HeatSeq™ uses hierarchical clustering to generate distance based cluster predictions for genomic (ANI, AAI) and metagenomic (beta distance, MASH, Simka) data, or any other all vs. all distance type matrix, and it builds a clustered heatmap with column labels to highlight predicted cluster assignments and other user provided metadata. It outputs a seaborn clustermap in vector based PDF format along with separate PDF legend corresponding to each metadata row. It also outputs a metadata tab separated value (tsv) file with the predicted cluster assignments for each cluster threshold for each genome, metagenome, or sample along with a separate tsv file specifying the color assignments. These output files may be modified by the user and input back into the code to customize the final figure output.
The genome/sample order in the predicted_clusters.tsv file matches the order of the clustermap. The outputs also include a meta_colors.tsv file where a color has been assigned to each predicted cluster for each distance threshold, and a distmat.tsv which is the distance matrix reordered to match the clustermap.

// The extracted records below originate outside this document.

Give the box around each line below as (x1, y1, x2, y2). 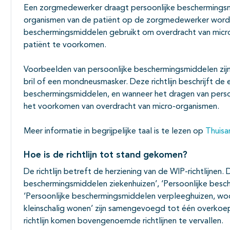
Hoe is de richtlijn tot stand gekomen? (24, 150, 187, 160)
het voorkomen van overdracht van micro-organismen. (24, 103, 219, 111)
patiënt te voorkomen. (24, 41, 106, 50)
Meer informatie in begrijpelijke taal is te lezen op (24, 127, 205, 136)
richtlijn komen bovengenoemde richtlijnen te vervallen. (24, 217, 225, 226)
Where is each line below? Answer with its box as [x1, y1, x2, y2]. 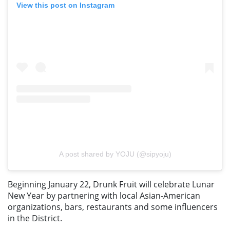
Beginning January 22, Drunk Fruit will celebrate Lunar [8, 179, 215, 190]
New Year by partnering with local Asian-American [8, 190, 200, 202]
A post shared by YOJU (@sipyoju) [59, 150, 171, 159]
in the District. [8, 213, 62, 224]
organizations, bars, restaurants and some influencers [8, 201, 218, 213]
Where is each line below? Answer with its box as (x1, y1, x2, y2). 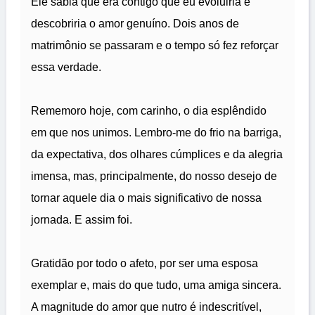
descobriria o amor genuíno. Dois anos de (31, 18, 239, 30)
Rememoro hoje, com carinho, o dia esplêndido (31, 105, 266, 117)
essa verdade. (31, 61, 101, 74)
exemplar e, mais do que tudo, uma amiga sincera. (31, 279, 281, 292)
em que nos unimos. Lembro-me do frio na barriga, (31, 127, 281, 139)
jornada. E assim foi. (31, 214, 132, 226)
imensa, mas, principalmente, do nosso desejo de (31, 170, 277, 183)
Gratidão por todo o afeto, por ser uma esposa (31, 257, 258, 270)
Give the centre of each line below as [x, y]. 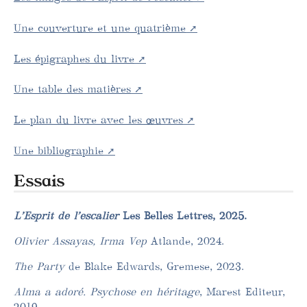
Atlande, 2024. [185, 241]
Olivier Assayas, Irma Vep [80, 241]
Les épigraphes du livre [74, 58]
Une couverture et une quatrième [100, 27]
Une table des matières [72, 89]
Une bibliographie [59, 150]
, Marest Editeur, [242, 292]
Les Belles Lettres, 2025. [183, 215]
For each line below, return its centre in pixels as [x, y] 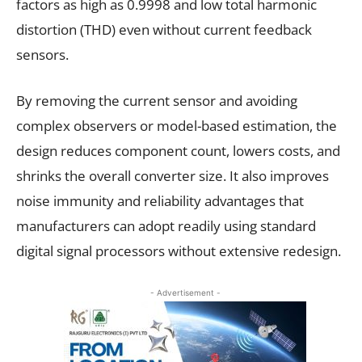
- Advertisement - [185, 292]
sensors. [44, 54]
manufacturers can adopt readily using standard [166, 225]
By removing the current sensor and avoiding [157, 100]
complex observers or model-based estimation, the [177, 125]
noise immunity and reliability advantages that [160, 200]
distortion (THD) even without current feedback [164, 29]
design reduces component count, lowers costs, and [178, 150]
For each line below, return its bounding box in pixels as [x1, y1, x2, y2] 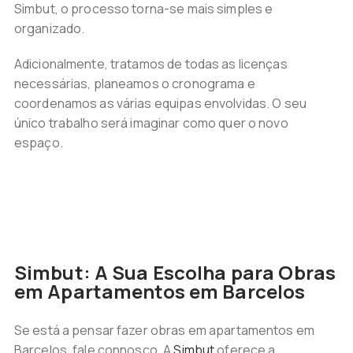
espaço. [13, 134, 63, 151]
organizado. [13, 20, 85, 37]
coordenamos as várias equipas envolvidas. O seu [13, 95, 307, 112]
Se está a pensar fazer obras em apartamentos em [13, 321, 314, 339]
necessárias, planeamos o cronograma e [13, 75, 255, 92]
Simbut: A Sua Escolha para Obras [13, 259, 336, 285]
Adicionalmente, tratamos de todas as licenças [13, 55, 288, 72]
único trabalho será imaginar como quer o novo [13, 114, 288, 132]
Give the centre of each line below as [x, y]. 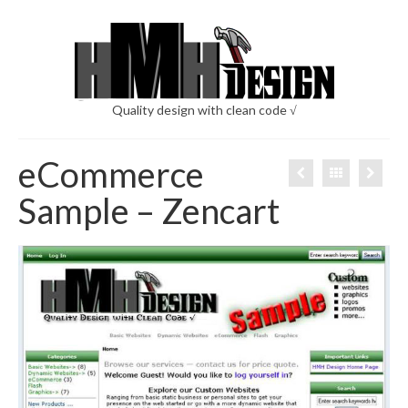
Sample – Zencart [149, 210]
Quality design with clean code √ [204, 110]
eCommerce [111, 174]
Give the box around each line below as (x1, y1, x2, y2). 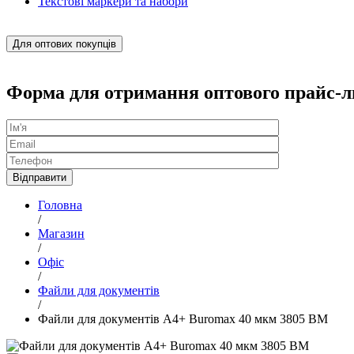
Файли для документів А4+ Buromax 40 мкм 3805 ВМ (38, 311, 328, 326)
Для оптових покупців (13, 38, 116, 50)
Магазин (38, 226, 85, 240)
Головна (38, 198, 82, 212)
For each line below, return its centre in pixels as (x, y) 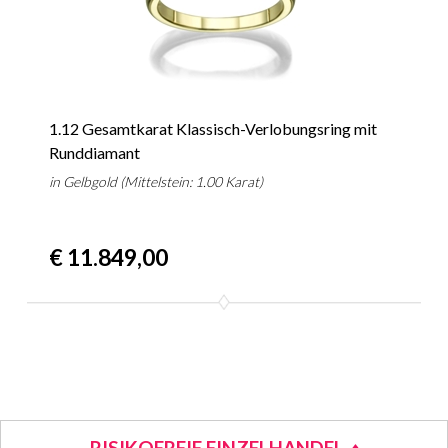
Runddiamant (95, 153)
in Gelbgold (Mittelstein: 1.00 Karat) (156, 182)
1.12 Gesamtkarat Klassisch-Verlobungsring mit (213, 129)
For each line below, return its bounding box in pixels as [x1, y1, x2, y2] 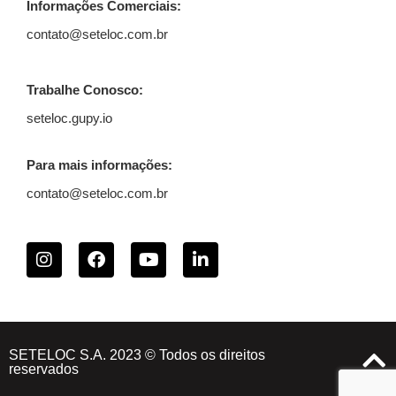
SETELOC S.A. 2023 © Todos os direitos [9, 347, 265, 362]
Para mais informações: [27, 157, 172, 172]
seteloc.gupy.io [27, 110, 112, 126]
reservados [9, 362, 79, 377]
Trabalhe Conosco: [27, 82, 143, 97]

genomes | clade-0 (96.0% ANI; t=0.04) | clade-1 (97.4% ANI; t=0.026) | clade-2 (98.0% ANI; t=0.02) | clade-3 (98.7% ANI; t=0.013) | clade-4 (99.2% ANI; t=0.008) | clade-5 (99.8% ANI; t=0.002) |
---|---|---|---|---|---|---|
gnm_1383800v1 | c0-006 | c1-007 | c2-008 | c3-013 | c4-032 | c5-039 |
gnm_1389944v1 | c0-006 | c1-007 | c2-008 | c3-019 | c4-048 | c5-059 |
gnm_1380692v1 | c0-006 | c1-007 | c2-008 | c3-019 | c4-048 | c5-059 |
gnm_1380608v1 | c0-006 | c1-007 | c2-008 | c3-019 | c4-048 | c5-059 |
gnm_1380652v1 | c0-006 | c1-007 | c2-008 | c3-019 | c4-048 | c5-059 |
gnm_1388647v1 | c0-006 | c1-007 | c2-008 | c3-019 | c4-048 | c5-059 |
gnm_1388747v1 | c0-006 | c1-007 | c2-008 | c3-019 | c4-048 | c5-059 |
gnm_1383334v1 | c0-006 | c1-007 | c2-008 | c3-024 | c4-053 | c5-066 |
gnm_1388961v1 | c0-006 | c1-007 | c2-008 | c3-024 | c4-053 | c5-066 |
gnm_1389954v1 | c0-006 | c1-007 | c2-008 | c3-024 | c4-053 | c5-066 |
gnm_1389962v1 | c0-006 | c1-007 | c2-008 | c3-024 | c4-053 | c5-066 |
gnm_1389099v1 | c0-006 | c1-007 | c2-008 | c3-020 | c4-049 | c5-061 |
gnm_1383380v1 | c0-006 | c1-007 | c2-008 | c3-020 | c4-049 | c5-060 |
- distmat.tsv - square data matrix sorted according to clustered heatmap
- meta_colors.tsv - colors corresponding to unique values in predicted_clusters.tsv file
- Legend_clade-x.pdf - Legends corresponding to the predicted clades. These can be added to the figure using Adobe Illustrator or other.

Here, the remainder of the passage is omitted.